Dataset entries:
++++++++

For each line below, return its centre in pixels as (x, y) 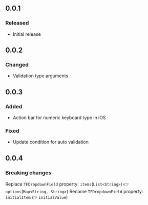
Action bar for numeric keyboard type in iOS (59, 118)
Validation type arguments (40, 76)
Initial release (27, 34)
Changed (17, 65)
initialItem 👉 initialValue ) (37, 197)
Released (17, 23)
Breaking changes (28, 172)
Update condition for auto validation (50, 142)
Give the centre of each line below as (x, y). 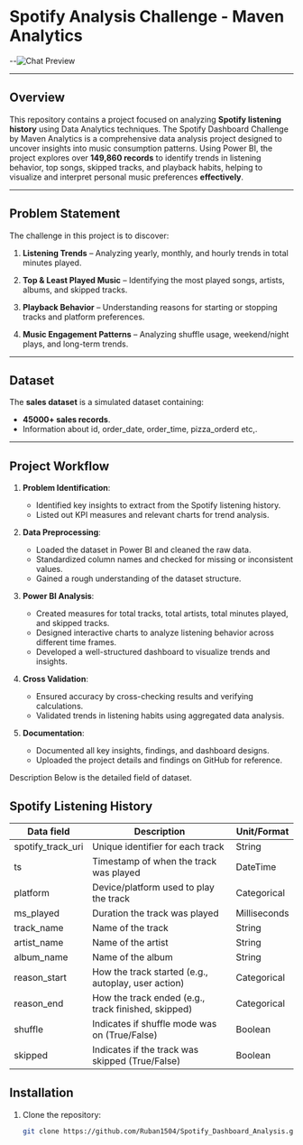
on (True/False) (124, 1035)
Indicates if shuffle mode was (154, 1024)
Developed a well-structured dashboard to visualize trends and (153, 652)
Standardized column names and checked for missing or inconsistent (165, 559)
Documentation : (53, 734)
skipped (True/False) (136, 1061)
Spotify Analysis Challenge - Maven (147, 17)
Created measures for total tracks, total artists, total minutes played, (162, 614)

++++++++

PROBLEM TO SOLVE: The lines to reproduce run from the one above containing "initialItem 👉 initialValue ) (37, 197)" through the one containing "Indicates if shuffle mode was (154, 1024)". Copy them exactly and leave out all pictures.

ANSWER SECTION:
initialItem 👉 initialValue ) (37, 197)
Released (17, 23)
Breaking changes (28, 172)
Update condition for auto validation (50, 142)
Give the centre of each line below as (x, y). 
on (True/False) (124, 1035)
Indicates if shuffle mode was (154, 1024)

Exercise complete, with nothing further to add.